Let
$ \qquad A = \begin{pmatrix}4 & 1 & 1 \\\ 1 & 2 & 3 \\\ 1 & 3 &2\end{pmatrix}$
Find $\smash{\displaystyle\max_{\mathbf{x}}} \frac{|(\mathbf{Ax}, \mathbf{x})|}{(\mathbf{x}, \mathbf{x})}$ , where $(·, ·)$ is a dot product of vectors and the maximization is performed over all $\mathbf{x} = \begin{bmatrix} x_1 & x_2 &x_3 \end{bmatrix}^T \in \mathbb{R}^3$, such that $\sum_{i=1}^{3}x_i = 0$.
How to find the max value? I tried taking random values of $x_i$ according to given condition and the dot product, $|(\mathbf{Ax}, \mathbf{x})|$ is always zero.
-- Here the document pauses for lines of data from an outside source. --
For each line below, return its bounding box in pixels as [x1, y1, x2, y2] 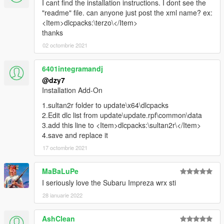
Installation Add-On [42, 85, 102, 95]
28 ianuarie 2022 [42, 191, 82, 199]
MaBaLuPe [42, 166, 78, 176]
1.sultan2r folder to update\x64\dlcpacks [42, 100, 168, 110]
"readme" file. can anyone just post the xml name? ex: [42, 7, 212, 18]
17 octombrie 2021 [42, 143, 87, 152]
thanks [42, 27, 63, 38]
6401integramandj [42, 63, 103, 74]

Is the answer $0$ then?
$A$ has eigenvalues $6$, $3$, and $-1$ with corresponding eigenvectors $v_1=(1,1,1)/\sqrt{3}$, $v_2=(-2,1,1)/\sqrt{6}$, and $v_3=(0,-1,1)/\sqrt{2}$. Let $A = UDU^\top$ be the orthogonal eigendecomposition.
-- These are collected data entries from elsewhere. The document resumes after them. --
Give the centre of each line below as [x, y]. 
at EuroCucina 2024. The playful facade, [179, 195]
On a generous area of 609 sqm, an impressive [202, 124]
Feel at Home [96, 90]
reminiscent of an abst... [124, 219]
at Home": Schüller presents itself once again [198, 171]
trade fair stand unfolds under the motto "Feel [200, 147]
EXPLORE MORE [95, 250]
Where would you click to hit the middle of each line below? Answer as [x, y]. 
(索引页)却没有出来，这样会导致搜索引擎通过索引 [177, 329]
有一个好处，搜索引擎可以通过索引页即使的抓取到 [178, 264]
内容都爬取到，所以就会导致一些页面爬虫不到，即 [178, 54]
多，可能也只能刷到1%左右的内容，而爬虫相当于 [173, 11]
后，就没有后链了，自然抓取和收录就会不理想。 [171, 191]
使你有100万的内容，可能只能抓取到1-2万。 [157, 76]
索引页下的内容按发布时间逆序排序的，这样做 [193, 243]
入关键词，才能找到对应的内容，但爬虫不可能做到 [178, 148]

In particular, note that the condition $\sum_{i=1}^3 x_i = 0$ defines the span of the last two eigenvectors $v_2$ and $v_3$ (equivalently the orthogonal complement of the first eigenvector).
$$\max_{x : \sum_i x_i = 0} \frac{(Ax, x)}{(x,x)} = \max_{x : \sum_i x_i = 0} \frac{(D U^\top x, U^\top x)}{(x,x)} = \max_{y : y_1=0} \frac{(D y, y)}{(Uy, Uy)} = \max_{y : y_1=0} \frac{(D y, y)}{(y,y)} = \max_{y_2, y_3} \frac{3 y_2^2 - y_3^2}{y_2^2 + y_3^2} = 3.$$
The maximum is achieved by $y=(0,1,0)$, which corresponds to $x = v_2$